In fact, asserts the psalmist, someday even those who can’t “keep themselves alive,” the dying, will kneel before the Holy One.  James Mays notes how striking such an assertion is.  After all, in the psalmist’s world those who are dead don’t praise the Lord.  So while verse 29 doesn’t refer to those who are already dead as praising the Lord, it’s worth noting it does assert that someday the dying will also recognize they belong to the Lord.

Another striking feature of the scope of the praise to God that the psalmist envisions is her inclusion of “the rich of the earth.”  This is a kind of reversal of expectations.  After all, the Scriptures often warn those who are now wealthy, especially people who have unjustly gained their wealth, will someday forfeit it.  In Psalm 22, however, the psalmist insists that God is so generous that even “the rich of the earth will feast and worship.”

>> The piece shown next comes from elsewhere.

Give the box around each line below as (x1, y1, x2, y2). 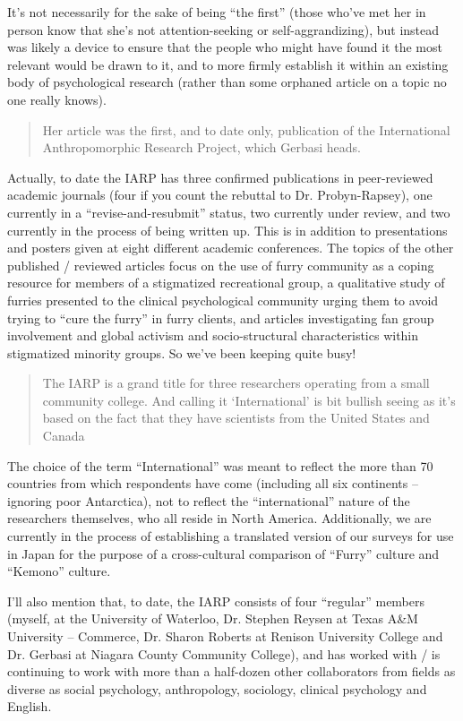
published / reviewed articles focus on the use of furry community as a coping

The ripples of praise spread so far across God’s world that they even extend into the unknown future.  After all, the psalmist asserts “posterity” will serve the Lord.  “Future generations will be told about the Lord.”  In fact, even those who are not yet born will be told about the Lord.  It’s a striking assertion that’s made by a psalmist who’s not even sure she’ll live to see another day.  It’s almost as if she insists that no matter what happens to her personally, the praise she has offered will spread across the world.

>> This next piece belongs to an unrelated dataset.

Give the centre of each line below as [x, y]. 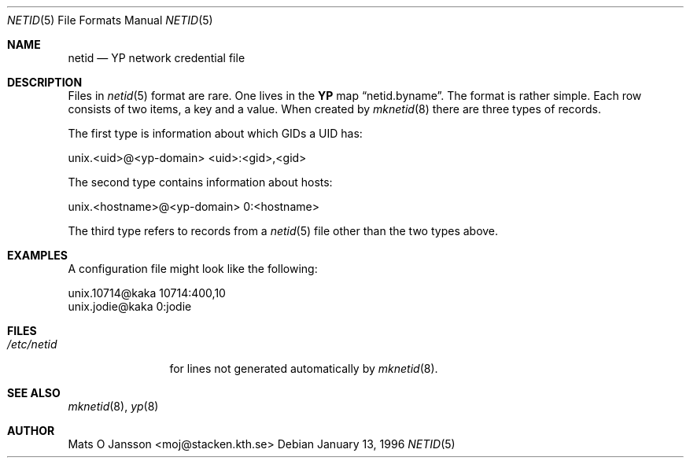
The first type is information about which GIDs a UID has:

Particularly in the light of Jesus’ resurrection from the dead, Psalm 22 expresses an eschatological vision.  It invites worshipers to envision the day when, in Jesus Christ, people from everywhere and every circumstance will come to worship the Lord.  Through the work of the Holy Spirit, people from every corner of the world and setting are already coming to faith in the risen and ascended Jesus Christ.  Yet preachers and teachers also remember that the full realization of Psalm 22:25-31’s vision awaits the new creation where, by God’s grace, rich and poor, young and old will join in praise to the Lord.

In the meantime preachers and teachers of Psalm 22 may wish to reflect with hearers on Psalm 22’s implied ethics.  As God’s kingdom comes, they may want to ask who fill feed “the poor” so that they may now “eat and be satisfied”?  Who will work to do all that they can to see that the “ends of the earth” come to “remember and turn to the Lord”?  Who will tell “future generations” and “a people yet unborn” about the Lord of heaven and earth?


In 2011 the Pew Forum released the results of a study of the size and distribution of global Christianity.  It reported the number of Christians worldwide had quadrupled in the past 100 years.  But since the world’s overall population also grew rapidly, Christians make up about the same proportion of the world’s population today as it did a century ago.

The share of the population that is Christian in sub-Saharan Africa climbed from 9% in 1910 to 63% is 2010.  In the Asia-Pacific region it rose from 3% to 7%.  Indonesia, a Muslim-majority country, is now home to more Christians than all 20 countries in the Middle East-North Africa region combined.

Nigeria now has more than twice as many Protestants (broadly defined to include Anglicans and independent churches) as Germany, the birthplace of the Protestant Reformation.  Brazil has more than twice as many Roman Catholics as Italy.